Please return the records below exactly as they stand, with the pictures removed.
----------------
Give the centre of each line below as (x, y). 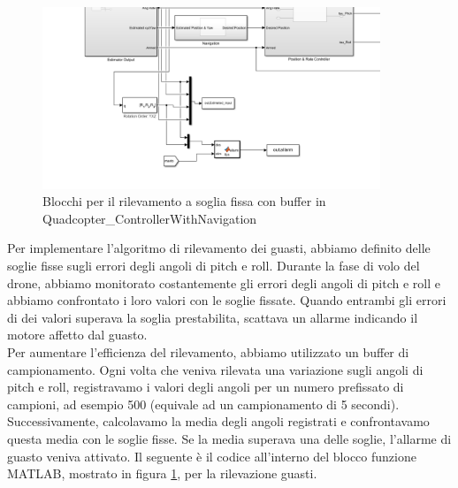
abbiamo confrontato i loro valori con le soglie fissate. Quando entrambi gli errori (227, 300)
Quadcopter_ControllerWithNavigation (150, 218)
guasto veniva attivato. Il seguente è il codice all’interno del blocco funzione (212, 456)
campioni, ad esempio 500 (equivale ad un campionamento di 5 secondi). (203, 404)
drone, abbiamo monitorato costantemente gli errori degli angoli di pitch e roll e (224, 282)
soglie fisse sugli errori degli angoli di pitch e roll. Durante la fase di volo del (214, 266)
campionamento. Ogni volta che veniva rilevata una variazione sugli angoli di (215, 369)
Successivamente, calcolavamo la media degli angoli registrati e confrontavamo (218, 421)
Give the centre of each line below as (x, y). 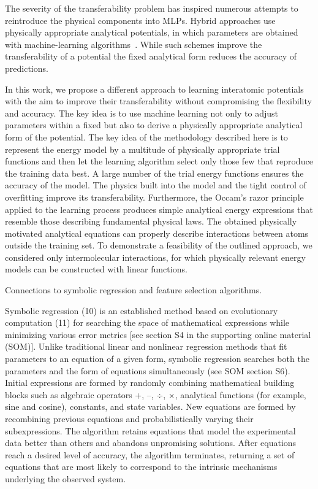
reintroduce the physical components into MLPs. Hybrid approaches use (140, 20)
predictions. (27, 68)
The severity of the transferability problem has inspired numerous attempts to (152, 8)
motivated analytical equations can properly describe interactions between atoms (157, 233)
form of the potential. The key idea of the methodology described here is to (146, 137)
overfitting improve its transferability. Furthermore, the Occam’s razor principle (154, 197)
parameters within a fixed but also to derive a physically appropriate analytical (154, 125)
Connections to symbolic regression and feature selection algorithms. (134, 290)
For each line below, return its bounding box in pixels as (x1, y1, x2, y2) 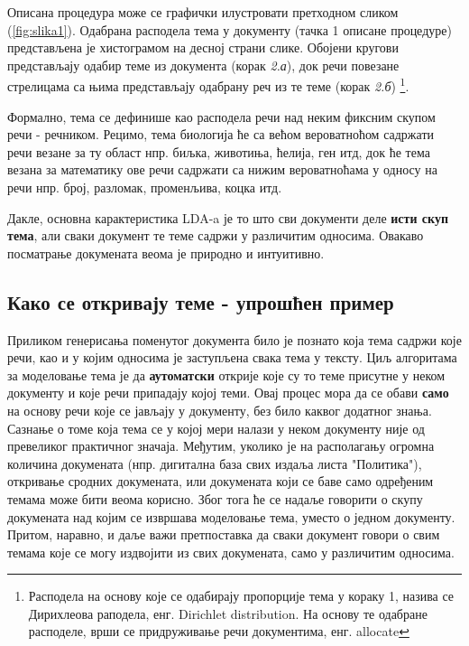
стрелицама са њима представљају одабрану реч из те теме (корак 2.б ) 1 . (7, 74, 409, 96)
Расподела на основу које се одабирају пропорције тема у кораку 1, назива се (28, 586, 455, 605)
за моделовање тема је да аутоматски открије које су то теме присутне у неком (7, 365, 446, 384)
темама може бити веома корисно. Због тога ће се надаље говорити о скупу (7, 489, 423, 508)
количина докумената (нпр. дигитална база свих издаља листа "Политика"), (7, 454, 422, 473)
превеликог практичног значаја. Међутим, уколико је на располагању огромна (7, 436, 435, 455)
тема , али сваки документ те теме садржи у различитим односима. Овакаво (7, 226, 424, 245)
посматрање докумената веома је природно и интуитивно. (7, 243, 325, 262)
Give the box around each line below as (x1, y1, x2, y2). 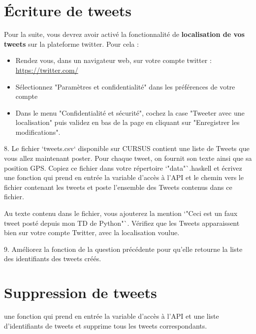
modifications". (15, 126, 61, 137)
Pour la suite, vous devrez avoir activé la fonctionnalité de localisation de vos (4, 29, 245, 39)
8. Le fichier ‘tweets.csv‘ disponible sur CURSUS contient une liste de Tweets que (4, 143, 250, 153)
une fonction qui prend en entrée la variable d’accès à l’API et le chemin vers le (4, 172, 244, 182)
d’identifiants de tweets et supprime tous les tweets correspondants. (4, 320, 207, 331)
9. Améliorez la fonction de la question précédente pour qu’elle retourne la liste (4, 243, 243, 254)
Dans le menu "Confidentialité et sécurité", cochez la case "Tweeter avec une (15, 107, 245, 118)
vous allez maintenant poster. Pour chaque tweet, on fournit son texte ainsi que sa (4, 153, 252, 163)
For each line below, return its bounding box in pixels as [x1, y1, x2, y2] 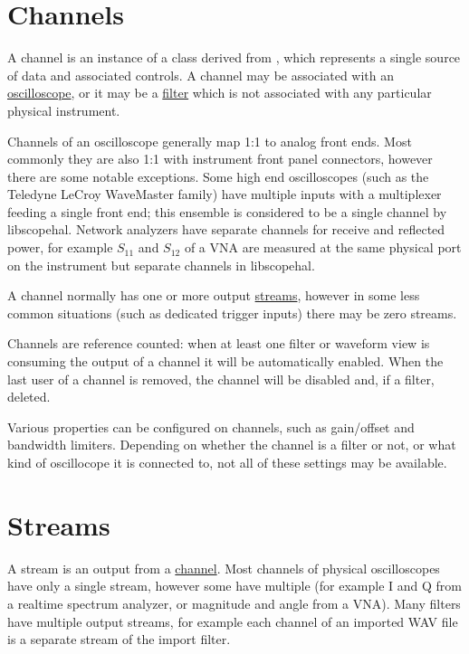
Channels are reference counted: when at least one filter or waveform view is [7, 334, 430, 353]
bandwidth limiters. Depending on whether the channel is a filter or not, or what [7, 435, 456, 454]
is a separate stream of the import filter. [7, 630, 231, 649]
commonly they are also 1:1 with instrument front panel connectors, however [7, 149, 433, 168]
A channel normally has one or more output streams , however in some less [7, 286, 420, 305]
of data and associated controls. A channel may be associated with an [7, 65, 395, 84]
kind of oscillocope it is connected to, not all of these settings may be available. [7, 453, 447, 471]
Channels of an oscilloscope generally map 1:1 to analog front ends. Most [7, 131, 412, 150]
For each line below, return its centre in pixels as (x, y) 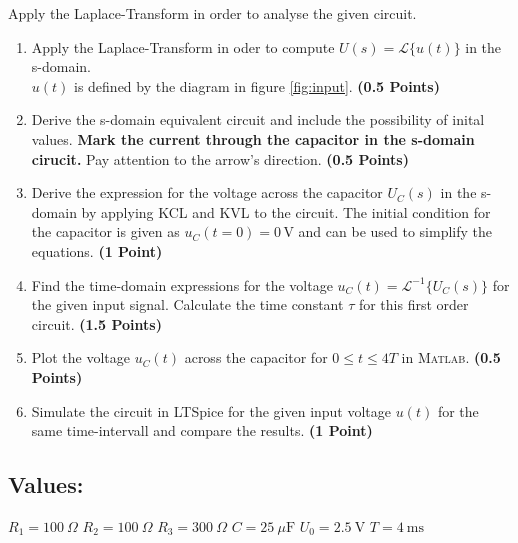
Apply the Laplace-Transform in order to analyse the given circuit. (212, 13)
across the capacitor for (256, 357)
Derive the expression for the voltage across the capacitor (207, 192)
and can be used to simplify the (395, 231)
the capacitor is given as (105, 231)
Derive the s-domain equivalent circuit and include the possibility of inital (258, 119)
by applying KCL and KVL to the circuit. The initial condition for (286, 211)
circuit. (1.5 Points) (96, 323)
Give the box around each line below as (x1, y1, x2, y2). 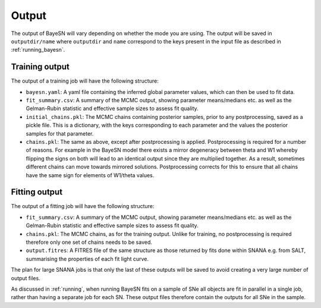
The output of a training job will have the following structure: (11, 77, 159, 84)
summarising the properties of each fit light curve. (26, 255, 149, 262)
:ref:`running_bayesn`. (11, 46, 65, 54)
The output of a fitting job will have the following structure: (11, 203, 155, 210)
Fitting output (11, 187, 62, 197)
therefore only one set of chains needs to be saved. (26, 238, 153, 246)
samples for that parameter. (26, 130, 94, 137)
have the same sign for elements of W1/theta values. (26, 171, 155, 178)
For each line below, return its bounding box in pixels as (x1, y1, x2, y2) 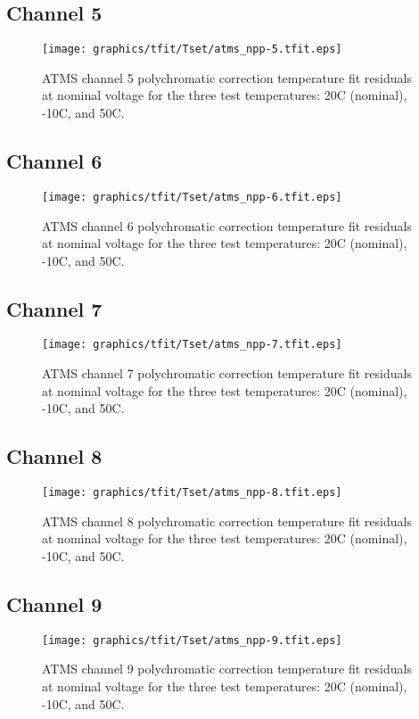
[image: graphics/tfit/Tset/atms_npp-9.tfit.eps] (42, 633, 342, 647)
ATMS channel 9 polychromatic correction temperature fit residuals (42, 659, 412, 678)
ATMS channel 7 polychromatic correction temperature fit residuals (42, 364, 412, 383)
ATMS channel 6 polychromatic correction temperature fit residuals (42, 216, 412, 235)
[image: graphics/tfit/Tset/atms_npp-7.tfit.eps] (42, 338, 342, 351)
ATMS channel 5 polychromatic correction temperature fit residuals (42, 68, 412, 87)
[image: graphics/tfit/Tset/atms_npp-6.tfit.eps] (42, 190, 342, 203)
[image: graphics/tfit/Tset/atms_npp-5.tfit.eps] (42, 43, 342, 56)
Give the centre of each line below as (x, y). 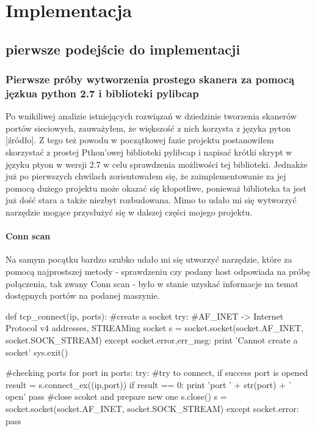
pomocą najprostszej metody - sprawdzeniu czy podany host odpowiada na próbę (158, 272)
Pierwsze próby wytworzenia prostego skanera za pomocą (150, 79)
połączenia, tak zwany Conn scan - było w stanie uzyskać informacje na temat (152, 283)
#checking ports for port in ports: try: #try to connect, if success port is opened (157, 373)
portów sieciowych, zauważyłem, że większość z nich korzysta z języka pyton (148, 128)
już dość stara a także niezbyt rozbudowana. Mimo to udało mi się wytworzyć (151, 200)
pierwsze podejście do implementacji (123, 49)
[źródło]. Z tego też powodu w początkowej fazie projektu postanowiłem (140, 140)
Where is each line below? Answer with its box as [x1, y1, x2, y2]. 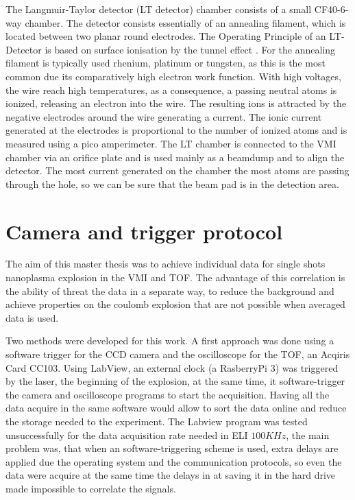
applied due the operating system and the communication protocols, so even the [5, 454, 342, 468]
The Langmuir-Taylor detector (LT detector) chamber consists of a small [5, 2, 312, 16]
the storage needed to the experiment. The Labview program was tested [5, 414, 308, 428]
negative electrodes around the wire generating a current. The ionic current [5, 109, 322, 123]
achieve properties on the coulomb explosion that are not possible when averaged [5, 297, 345, 311]
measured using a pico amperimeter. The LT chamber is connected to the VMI [5, 136, 336, 150]
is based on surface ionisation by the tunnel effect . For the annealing [45, 42, 336, 56]
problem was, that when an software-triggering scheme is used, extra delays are [5, 441, 339, 455]
----------------
[FINAL ANSWER]
Give the centre of each line below as (x, y). 
abbiamo confrontato i loro valori con le soglie fissate. Quando entrambi gli errori (227, 300)
Quadcopter_ControllerWithNavigation (150, 218)
guasto veniva attivato. Il seguente è il codice all’interno del blocco funzione (212, 456)
campioni, ad esempio 500 (equivale ad un campionamento di 5 secondi). (203, 404)
drone, abbiamo monitorato costantemente gli errori degli angoli di pitch e roll e (224, 282)
soglie fisse sugli errori degli angoli di pitch e roll. Durante la fase di volo del (214, 266)
campionamento. Ogni volta che veniva rilevata una variazione sugli angoli di (215, 369)
Successivamente, calcolavamo la media degli angoli registrati e confrontavamo (218, 421)
Give the centre of each line below as (x, y). 
reintroduce the physical components into MLPs. Hybrid approaches use (140, 20)
predictions. (27, 68)
The severity of the transferability problem has inspired numerous attempts to (152, 8)
motivated analytical equations can properly describe interactions between atoms (157, 233)
form of the potential. The key idea of the methodology described here is to (146, 137)
overfitting improve its transferability. Furthermore, the Occam’s razor principle (154, 197)
parameters within a fixed but also to derive a physically appropriate analytical (154, 125)
Connections to symbolic regression and feature selection algorithms. (134, 290)
For each line below, return its bounding box in pixels as (x1, y1, x2, y2) 
стрелицама са њима представљају одабрану реч из те теме (корак 2.б ) 1 . (7, 74, 409, 96)
Расподела на основу које се одабирају пропорције тема у кораку 1, назива се (28, 586, 455, 605)
за моделовање тема је да аутоматски открије које су то теме присутне у неком (7, 365, 446, 384)
темама може бити веома корисно. Због тога ће се надаље говорити о скупу (7, 489, 423, 508)
количина докумената (нпр. дигитална база свих издаља листа "Политика"), (7, 454, 422, 473)
превеликог практичног значаја. Међутим, уколико је на располагању огромна (7, 436, 435, 455)
тема , али сваки документ те теме садржи у различитим односима. Овакаво (7, 226, 424, 245)
посматрање докумената веома је природно и интуитивно. (7, 243, 325, 262)
Give the box around each line below as (x1, y1, x2, y2). 
modifications". (15, 126, 61, 137)
Pour la suite, vous devrez avoir activé la fonctionnalité de localisation de vos (4, 29, 245, 39)
8. Le fichier ‘tweets.csv‘ disponible sur CURSUS contient une liste de Tweets que (4, 143, 250, 153)
une fonction qui prend en entrée la variable d’accès à l’API et le chemin vers le (4, 172, 244, 182)
d’identifiants de tweets et supprime tous les tweets correspondants. (4, 320, 207, 331)
9. Améliorez la fonction de la question précédente pour qu’elle retourne la liste (4, 243, 243, 254)
Dans le menu "Confidentialité et sécurité", cochez la case "Tweeter avec une (15, 107, 245, 118)
vous allez maintenant poster. Pour chaque tweet, on fournit son texte ainsi que sa (4, 153, 252, 163)
For each line below, return its bounding box in pixels as [x1, y1, x2, y2] 
Channels are reference counted: when at least one filter or waveform view is [7, 334, 430, 353]
bandwidth limiters. Depending on whether the channel is a filter or not, or what [7, 435, 456, 454]
is a separate stream of the import filter. [7, 630, 231, 649]
commonly they are also 1:1 with instrument front panel connectors, however [7, 149, 433, 168]
A channel normally has one or more output streams , however in some less [7, 286, 420, 305]
of data and associated controls. A channel may be associated with an [7, 65, 395, 84]
kind of oscillocope it is connected to, not all of these settings may be available. [7, 453, 447, 471]
Channels of an oscilloscope generally map 1:1 to analog front ends. Most [7, 131, 412, 150]
For each line below, return its centre in pixels as (x, y) 
Apply the Laplace-Transform in order to analyse the given circuit. (212, 13)
across the capacitor for (256, 357)
Derive the expression for the voltage across the capacitor (207, 192)
and can be used to simplify the (395, 231)
the capacitor is given as (105, 231)
Derive the s-domain equivalent circuit and include the possibility of inital (258, 119)
by applying KCL and KVL to the circuit. The initial condition for (286, 211)
circuit. (1.5 Points) (96, 323)
Give the box around each line below as (x1, y1, x2, y2). 
The output of a training job will have the following structure: (11, 77, 159, 84)
summarising the properties of each fit light curve. (26, 255, 149, 262)
:ref:`running_bayesn`. (11, 46, 65, 54)
The output of a fitting job will have the following structure: (11, 203, 155, 210)
Fitting output (11, 187, 62, 197)
therefore only one set of chains needs to be saved. (26, 238, 153, 246)
samples for that parameter. (26, 130, 94, 137)
have the same sign for elements of W1/theta values. (26, 171, 155, 178)
For each line below, return its bounding box in pixels as (x1, y1, x2, y2) 
[image: graphics/tfit/Tset/atms_npp-9.tfit.eps] (42, 633, 342, 647)
ATMS channel 9 polychromatic correction temperature fit residuals (42, 659, 412, 678)
ATMS channel 7 polychromatic correction temperature fit residuals (42, 364, 412, 383)
ATMS channel 6 polychromatic correction temperature fit residuals (42, 216, 412, 235)
[image: graphics/tfit/Tset/atms_npp-7.tfit.eps] (42, 338, 342, 351)
ATMS channel 5 polychromatic correction temperature fit residuals (42, 68, 412, 87)
[image: graphics/tfit/Tset/atms_npp-6.tfit.eps] (42, 190, 342, 203)
[image: graphics/tfit/Tset/atms_npp-5.tfit.eps] (42, 43, 342, 56)
Give the centre of each line below as (x, y). 
pomocą najprostszej metody - sprawdzeniu czy podany host odpowiada na próbę (158, 272)
Pierwsze próby wytworzenia prostego skanera za pomocą (150, 79)
połączenia, tak zwany Conn scan - było w stanie uzyskać informacje na temat (152, 283)
#checking ports for port in ports: try: #try to connect, if success port is opened (157, 373)
portów sieciowych, zauważyłem, że większość z nich korzysta z języka pyton (148, 128)
już dość stara a także niezbyt rozbudowana. Mimo to udało mi się wytworzyć (151, 200)
pierwsze podejście do implementacji (123, 49)
[źródło]. Z tego też powodu w początkowej fazie projektu postanowiłem (140, 140)
Where is each line below? Answer with its box as [x1, y1, x2, y2]. 
applied due the operating system and the communication protocols, so even the [5, 454, 342, 468]
The Langmuir-Taylor detector (LT detector) chamber consists of a small [5, 2, 312, 16]
the storage needed to the experiment. The Labview program was tested [5, 414, 308, 428]
negative electrodes around the wire generating a current. The ionic current [5, 109, 322, 123]
achieve properties on the coulomb explosion that are not possible when averaged [5, 297, 345, 311]
measured using a pico amperimeter. The LT chamber is connected to the VMI [5, 136, 336, 150]
is based on surface ionisation by the tunnel effect . For the annealing [45, 42, 336, 56]
problem was, that when an software-triggering scheme is used, extra delays are [5, 441, 339, 455]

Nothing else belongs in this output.